Dataset entries:
^^^^
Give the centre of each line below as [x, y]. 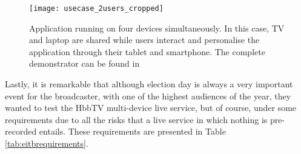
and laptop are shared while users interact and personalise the [144, 40]
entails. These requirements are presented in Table [132, 131]
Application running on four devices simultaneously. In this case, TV [157, 28]
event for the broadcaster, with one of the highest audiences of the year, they [148, 95]
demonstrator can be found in [84, 63]
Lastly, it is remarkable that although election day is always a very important [149, 84]
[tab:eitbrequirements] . [47, 143]
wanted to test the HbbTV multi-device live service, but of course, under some [151, 108]
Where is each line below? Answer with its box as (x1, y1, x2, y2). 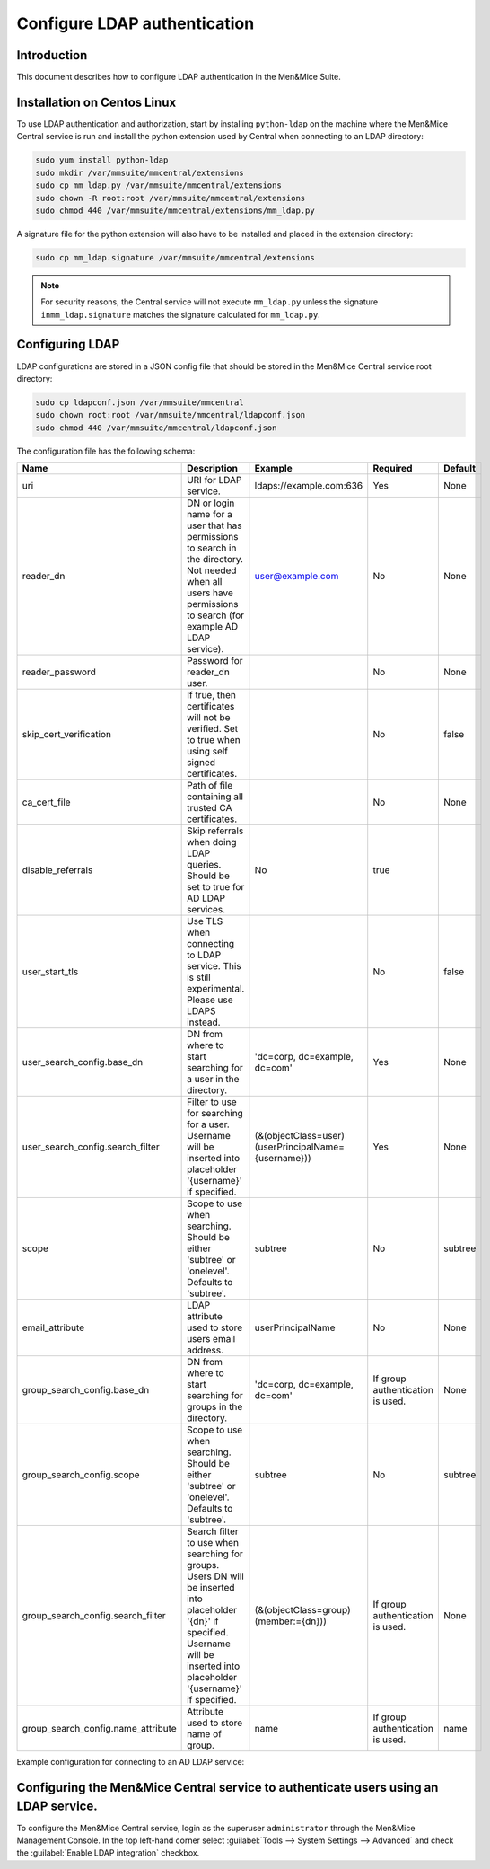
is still (187, 971, 211, 983)
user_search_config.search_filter (22, 1141, 161, 1153)
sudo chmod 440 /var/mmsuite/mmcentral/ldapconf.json (35, 422, 277, 433)
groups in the (187, 1401, 243, 1414)
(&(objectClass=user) (254, 1130, 345, 1142)
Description (187, 463, 238, 475)
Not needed (187, 564, 237, 577)
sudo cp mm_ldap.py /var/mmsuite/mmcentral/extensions (35, 181, 282, 190)
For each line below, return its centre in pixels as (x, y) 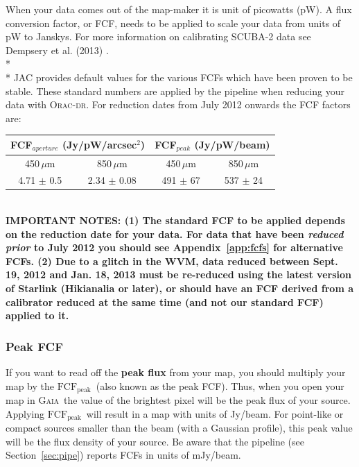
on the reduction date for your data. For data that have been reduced (175, 233)
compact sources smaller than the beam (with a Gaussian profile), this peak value (179, 428)
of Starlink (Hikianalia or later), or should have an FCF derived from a (179, 288)
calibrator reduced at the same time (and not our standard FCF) (165, 302)
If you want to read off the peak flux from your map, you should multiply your (176, 372)
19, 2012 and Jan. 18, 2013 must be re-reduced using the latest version (178, 274)
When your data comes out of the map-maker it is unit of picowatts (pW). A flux (179, 9)
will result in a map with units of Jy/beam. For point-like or (215, 413)
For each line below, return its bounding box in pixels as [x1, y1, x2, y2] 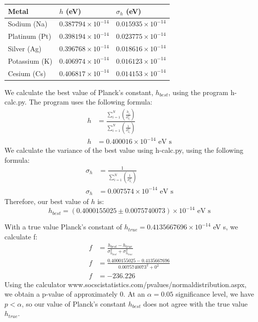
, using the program [168, 87, 229, 97]
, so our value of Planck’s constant [21, 298, 126, 309]
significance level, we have [176, 289, 254, 299]
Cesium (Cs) [8, 68, 46, 78]
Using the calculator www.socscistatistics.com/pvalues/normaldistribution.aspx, [4, 279, 247, 289]
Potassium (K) [8, 55, 53, 66]
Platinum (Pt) [8, 31, 52, 41]
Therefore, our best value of [4, 196, 89, 207]
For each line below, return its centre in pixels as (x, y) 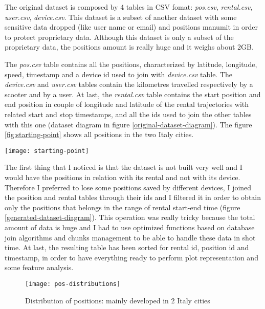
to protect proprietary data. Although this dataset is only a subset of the (119, 37)
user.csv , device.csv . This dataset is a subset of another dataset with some (121, 17)
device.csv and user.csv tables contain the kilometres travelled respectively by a (129, 84)
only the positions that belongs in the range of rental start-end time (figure (123, 207)
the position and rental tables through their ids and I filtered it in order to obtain (133, 197)
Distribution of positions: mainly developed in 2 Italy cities (118, 300)
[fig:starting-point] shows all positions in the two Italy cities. (99, 134)
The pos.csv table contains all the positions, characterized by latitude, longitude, (131, 64)
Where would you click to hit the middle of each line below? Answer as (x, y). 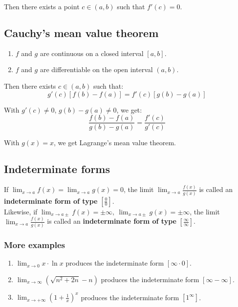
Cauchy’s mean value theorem (81, 32)
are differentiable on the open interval (96, 69)
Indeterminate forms (57, 169)
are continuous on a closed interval (92, 53)
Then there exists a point (42, 6)
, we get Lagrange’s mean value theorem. (115, 143)
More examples (35, 244)
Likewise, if (21, 211)
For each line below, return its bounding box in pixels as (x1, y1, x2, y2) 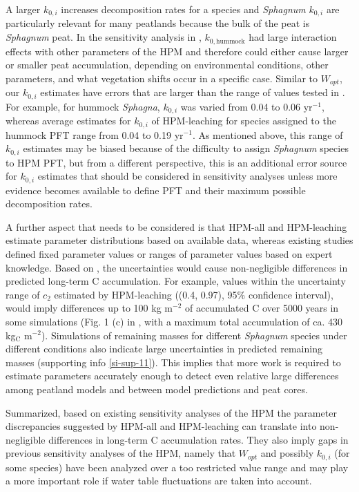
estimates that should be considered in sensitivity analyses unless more (37, 169, 338, 183)
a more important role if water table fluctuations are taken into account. (6, 473, 312, 488)
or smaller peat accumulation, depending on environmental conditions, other (6, 57, 329, 72)
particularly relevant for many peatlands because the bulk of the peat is (6, 16, 310, 30)
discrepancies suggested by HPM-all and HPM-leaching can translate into (6, 419, 317, 433)
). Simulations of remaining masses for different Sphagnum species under (41, 328, 347, 342)
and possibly (260, 446, 314, 460)
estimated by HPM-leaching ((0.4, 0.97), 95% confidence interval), (54, 287, 333, 301)
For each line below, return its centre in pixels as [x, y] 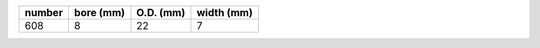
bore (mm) [99, 12]
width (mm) [225, 12]
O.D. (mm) [161, 12]
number [44, 12]
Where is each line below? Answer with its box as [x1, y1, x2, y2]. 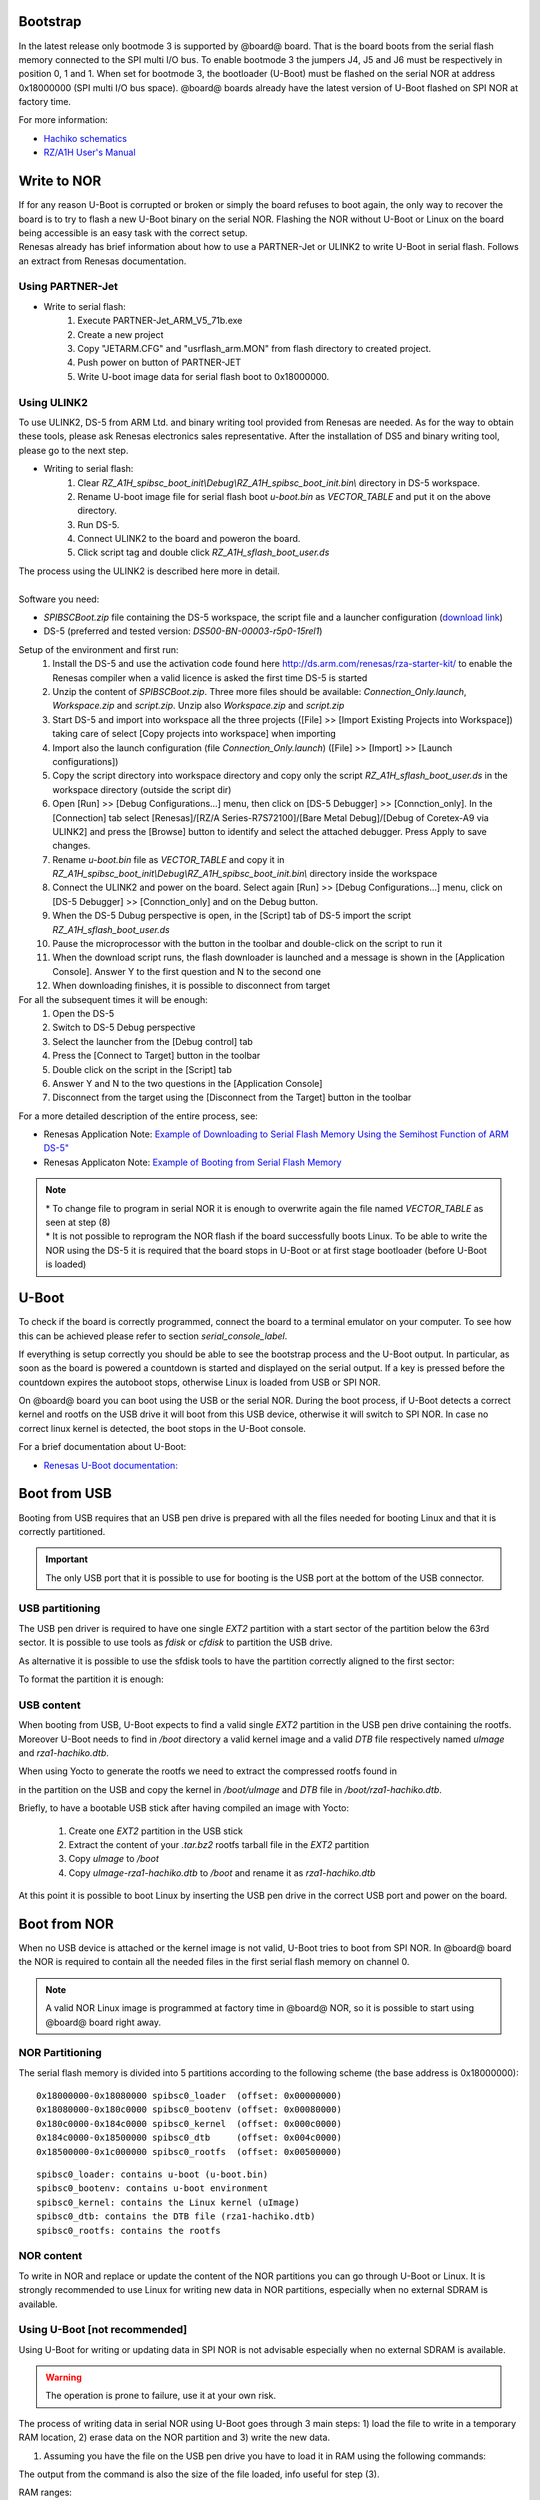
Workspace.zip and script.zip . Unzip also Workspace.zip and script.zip [52, 700, 345, 712]
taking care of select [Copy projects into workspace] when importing [52, 728, 337, 740]
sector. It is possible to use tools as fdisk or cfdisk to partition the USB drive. [18, 1636, 334, 1649]
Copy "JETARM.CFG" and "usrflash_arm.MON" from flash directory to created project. [77, 343, 432, 355]
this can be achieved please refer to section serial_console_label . [18, 1330, 288, 1342]
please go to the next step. [18, 444, 129, 456]
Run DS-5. [77, 518, 120, 530]
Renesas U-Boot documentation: [43, 1459, 179, 1471]
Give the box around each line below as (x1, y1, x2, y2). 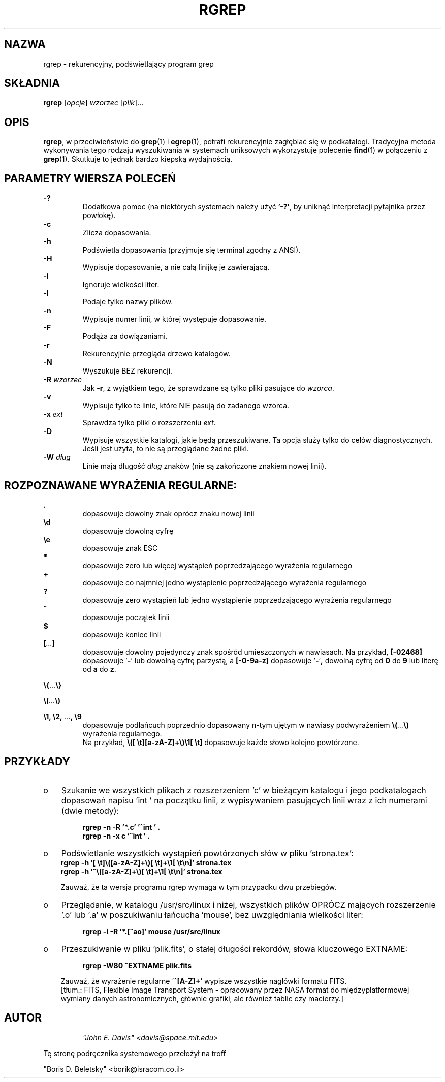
^^^^
▶ [EXERCISE INSTRUCTIONS]:
Without the pictures, repeat the entries above line by line, from the first through the one that contains "event for the", both ends included.

▶ [THE ANSWER]:
Give the centre of each line below as [x, y]. 
and laptop are shared while users interact and personalise the [144, 40]
entails. These requirements are presented in Table [132, 131]
Application running on four devices simultaneously. In this case, TV [157, 28]
event for the broadcaster, with one of the highest audiences of the year, they [148, 95]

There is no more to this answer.